Another interesting concept is presented by Thomas Friedman: the virtual middle class. Countries like China and India may have suppressive or dysfunctional governments, but the massive diffusion of cheap computing power via cell phones and tablets is dramatically lowering the cost of connectivity and education, so that many more folk now have access to the kind of technologies and learning that was previously associated with the middle class. These folk are starting to exercise their power, no longer stifled by ignorance. This, too, bears watching.

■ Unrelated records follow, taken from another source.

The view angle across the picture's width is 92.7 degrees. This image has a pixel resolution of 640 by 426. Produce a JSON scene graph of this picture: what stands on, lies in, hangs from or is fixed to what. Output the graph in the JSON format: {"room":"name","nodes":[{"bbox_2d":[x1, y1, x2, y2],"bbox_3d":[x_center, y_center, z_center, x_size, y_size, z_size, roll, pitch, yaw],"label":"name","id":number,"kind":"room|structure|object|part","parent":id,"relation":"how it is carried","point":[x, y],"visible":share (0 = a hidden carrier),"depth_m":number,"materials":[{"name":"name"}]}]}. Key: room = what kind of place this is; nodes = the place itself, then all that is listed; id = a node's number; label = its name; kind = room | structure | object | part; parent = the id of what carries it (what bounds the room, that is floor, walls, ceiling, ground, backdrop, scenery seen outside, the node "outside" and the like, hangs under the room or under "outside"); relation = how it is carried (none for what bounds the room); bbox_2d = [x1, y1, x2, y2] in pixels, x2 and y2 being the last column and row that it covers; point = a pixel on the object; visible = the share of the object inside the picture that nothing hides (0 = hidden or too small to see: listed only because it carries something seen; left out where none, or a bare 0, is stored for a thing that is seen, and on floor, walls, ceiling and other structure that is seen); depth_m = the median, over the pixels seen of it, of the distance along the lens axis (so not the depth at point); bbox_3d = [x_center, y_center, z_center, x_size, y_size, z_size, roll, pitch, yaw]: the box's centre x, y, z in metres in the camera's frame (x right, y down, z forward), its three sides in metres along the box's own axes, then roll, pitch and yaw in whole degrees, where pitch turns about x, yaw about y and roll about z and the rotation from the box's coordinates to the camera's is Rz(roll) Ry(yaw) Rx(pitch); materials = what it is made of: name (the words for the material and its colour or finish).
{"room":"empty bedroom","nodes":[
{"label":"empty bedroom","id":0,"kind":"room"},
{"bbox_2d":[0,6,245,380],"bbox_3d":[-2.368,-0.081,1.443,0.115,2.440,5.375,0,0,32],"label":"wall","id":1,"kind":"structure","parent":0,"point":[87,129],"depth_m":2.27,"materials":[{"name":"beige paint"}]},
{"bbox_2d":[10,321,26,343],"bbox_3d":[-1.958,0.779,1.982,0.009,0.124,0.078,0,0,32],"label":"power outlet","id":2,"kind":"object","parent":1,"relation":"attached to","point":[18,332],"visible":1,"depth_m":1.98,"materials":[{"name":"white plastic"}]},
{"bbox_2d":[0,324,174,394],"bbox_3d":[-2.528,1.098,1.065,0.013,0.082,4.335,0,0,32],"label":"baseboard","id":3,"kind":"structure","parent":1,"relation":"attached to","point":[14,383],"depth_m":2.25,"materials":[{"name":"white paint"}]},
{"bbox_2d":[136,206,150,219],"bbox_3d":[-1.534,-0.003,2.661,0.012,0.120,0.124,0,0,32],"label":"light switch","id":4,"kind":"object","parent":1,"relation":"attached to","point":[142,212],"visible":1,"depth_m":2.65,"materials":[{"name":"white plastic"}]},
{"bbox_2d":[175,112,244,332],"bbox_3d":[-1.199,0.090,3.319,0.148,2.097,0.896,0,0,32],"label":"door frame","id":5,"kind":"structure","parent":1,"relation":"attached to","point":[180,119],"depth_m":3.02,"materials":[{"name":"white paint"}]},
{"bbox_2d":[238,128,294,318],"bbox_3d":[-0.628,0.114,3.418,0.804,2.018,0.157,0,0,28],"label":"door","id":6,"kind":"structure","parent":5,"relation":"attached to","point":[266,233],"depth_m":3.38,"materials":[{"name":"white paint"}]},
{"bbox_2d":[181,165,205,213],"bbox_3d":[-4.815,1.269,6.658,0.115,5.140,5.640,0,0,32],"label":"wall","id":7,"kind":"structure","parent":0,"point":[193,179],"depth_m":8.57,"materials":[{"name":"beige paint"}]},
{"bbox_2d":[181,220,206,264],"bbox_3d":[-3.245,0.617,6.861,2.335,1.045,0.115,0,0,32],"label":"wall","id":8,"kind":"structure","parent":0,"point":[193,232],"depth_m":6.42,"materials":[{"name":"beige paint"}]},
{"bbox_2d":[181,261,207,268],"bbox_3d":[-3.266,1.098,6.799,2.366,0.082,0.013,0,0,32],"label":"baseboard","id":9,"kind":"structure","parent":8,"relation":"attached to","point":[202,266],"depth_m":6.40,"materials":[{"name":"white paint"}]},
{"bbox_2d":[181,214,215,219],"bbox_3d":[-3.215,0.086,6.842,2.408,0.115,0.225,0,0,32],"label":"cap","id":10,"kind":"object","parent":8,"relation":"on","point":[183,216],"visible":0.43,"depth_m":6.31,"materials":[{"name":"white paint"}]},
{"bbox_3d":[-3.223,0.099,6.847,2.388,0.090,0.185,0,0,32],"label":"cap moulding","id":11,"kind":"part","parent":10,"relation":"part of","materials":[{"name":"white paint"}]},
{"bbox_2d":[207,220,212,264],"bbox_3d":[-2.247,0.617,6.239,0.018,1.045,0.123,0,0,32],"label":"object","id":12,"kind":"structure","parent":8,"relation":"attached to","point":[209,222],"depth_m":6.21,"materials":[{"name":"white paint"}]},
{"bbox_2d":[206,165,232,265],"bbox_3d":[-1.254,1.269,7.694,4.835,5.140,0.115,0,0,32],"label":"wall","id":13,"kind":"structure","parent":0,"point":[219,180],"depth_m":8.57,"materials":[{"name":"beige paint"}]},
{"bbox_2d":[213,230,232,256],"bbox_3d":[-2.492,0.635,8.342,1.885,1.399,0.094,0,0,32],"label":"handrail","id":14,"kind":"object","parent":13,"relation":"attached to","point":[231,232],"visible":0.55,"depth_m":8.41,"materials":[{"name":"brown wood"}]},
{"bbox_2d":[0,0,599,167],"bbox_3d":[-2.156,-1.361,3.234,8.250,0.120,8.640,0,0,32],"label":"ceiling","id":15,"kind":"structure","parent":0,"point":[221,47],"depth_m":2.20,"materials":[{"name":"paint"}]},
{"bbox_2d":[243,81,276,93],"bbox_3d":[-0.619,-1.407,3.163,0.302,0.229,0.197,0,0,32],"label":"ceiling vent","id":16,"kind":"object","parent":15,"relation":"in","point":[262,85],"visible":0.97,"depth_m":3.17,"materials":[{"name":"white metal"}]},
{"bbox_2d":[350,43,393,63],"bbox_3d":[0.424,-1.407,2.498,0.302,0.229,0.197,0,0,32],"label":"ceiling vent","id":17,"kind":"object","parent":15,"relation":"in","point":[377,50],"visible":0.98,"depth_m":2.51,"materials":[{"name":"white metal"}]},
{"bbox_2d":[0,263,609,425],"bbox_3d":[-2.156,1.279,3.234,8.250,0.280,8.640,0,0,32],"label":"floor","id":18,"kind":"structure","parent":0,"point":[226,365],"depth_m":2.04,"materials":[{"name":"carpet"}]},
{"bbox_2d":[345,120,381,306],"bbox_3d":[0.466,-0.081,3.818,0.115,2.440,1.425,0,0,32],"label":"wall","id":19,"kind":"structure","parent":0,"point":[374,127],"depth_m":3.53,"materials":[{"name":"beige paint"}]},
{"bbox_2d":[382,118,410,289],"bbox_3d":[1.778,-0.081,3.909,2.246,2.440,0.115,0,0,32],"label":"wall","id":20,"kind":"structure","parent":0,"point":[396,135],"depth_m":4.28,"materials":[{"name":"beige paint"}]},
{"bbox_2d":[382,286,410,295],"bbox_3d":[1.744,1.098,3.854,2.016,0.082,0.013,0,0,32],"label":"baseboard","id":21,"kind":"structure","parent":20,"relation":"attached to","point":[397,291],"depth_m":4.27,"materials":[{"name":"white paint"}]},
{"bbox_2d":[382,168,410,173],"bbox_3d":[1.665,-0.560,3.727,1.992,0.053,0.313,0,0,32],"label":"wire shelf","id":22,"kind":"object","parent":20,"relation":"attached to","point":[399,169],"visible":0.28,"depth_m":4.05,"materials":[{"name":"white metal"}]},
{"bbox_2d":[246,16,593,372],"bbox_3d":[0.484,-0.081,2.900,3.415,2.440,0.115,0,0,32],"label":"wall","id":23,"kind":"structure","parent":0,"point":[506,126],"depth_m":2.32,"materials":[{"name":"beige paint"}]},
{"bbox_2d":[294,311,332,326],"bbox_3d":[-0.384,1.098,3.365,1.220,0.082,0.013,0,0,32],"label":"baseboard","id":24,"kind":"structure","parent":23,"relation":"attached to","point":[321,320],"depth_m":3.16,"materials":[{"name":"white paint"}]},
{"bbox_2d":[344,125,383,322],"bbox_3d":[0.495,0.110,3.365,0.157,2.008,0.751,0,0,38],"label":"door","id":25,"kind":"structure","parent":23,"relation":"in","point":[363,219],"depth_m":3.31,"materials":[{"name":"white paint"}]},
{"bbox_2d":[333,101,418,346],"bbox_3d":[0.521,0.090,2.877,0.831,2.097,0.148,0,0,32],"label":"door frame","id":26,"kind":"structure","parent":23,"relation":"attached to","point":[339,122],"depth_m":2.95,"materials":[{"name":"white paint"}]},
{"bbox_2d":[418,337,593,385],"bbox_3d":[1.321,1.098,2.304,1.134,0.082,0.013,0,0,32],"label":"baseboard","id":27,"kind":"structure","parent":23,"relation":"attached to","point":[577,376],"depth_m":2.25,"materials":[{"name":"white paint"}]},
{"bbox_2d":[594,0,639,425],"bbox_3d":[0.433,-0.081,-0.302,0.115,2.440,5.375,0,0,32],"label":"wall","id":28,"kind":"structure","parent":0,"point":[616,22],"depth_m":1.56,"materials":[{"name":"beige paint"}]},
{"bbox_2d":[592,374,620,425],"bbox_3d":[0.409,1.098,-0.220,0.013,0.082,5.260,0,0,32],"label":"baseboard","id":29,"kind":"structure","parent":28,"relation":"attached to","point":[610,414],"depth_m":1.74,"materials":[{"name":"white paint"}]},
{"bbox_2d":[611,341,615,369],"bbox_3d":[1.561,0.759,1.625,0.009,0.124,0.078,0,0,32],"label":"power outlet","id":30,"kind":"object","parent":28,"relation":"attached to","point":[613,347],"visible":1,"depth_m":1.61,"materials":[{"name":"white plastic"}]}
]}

And a newspaper article by Elyn B Saks titled “Successful and Schizophrenic” wherein as a young woman she was diagnosed schizo and told she would never live independently, hold a job, find a loving partner, or get married. She was doomed to live out her life watching TV in a day room with other mental cases, able to work at menial jobs only when her symptoms were quiet. She had been hospitalized more than once. Well, she didn't like that, and she made a decision. She would write the narrative of her life. She went on from there. Today she is a chaired professor at the university of Southern California Gould School of Law, has an adjunct appointment in the department of psychiatry at the medical school of the University of California, San Diego, and is on the faculty of the New Center for Psychoanalysis. The MacArthur Foundation gave her a genius grant. So she really is successful, and schizophrenic. She has learned to anticipate and avoid situations likely to set her off. Others have learned to have a healthy diet, exercise, avoid alcohol, and get enough sleep. When there's a hallucination they ask “What's the evidence for that?” So it seems you can be schizo but rational, treating hallucinations as the fantasies they are. And, she says, the seeds of creative thinking may sometimes be found in mental illness. That reassures me.
Health note from ALTERNATIVES, drdavidwilliams.com, the best of the health newsletters I found after trying half a slew. Around the world there are an increasing number of methicillin-resistant Staphylococcus aureus (MRSA) infections. In plain talk, bacteria that regular drugs like penicillin can't treat, because they have evolved resistance. Which means that when you pick up one of these in a hospital, you're screwed. Well, new research indicates that niacinamide, which is a form of Vitamin B3, can fight them. It may increase the body's immune capacity by a thousand fold. It also may be able to cure Alzheimer's. So if you run afoul of one of these, go for niacinamide; it just might save your life or sanity. A daily dose of 6 grams should do it. That's a lot, but if it works, it's worth it.
THE NEWSPAPER daily Crypto-quotes can have some good thoughts. Here's one: “Talent is God given. Be humble. Fame is man-given. Be grateful. Conceit is self-given. Be careful.” John Wooden. I am trying to be duly humble, grateful, and careful. But I'm tempted to add “Critics are sewer-given. Hold your nose.”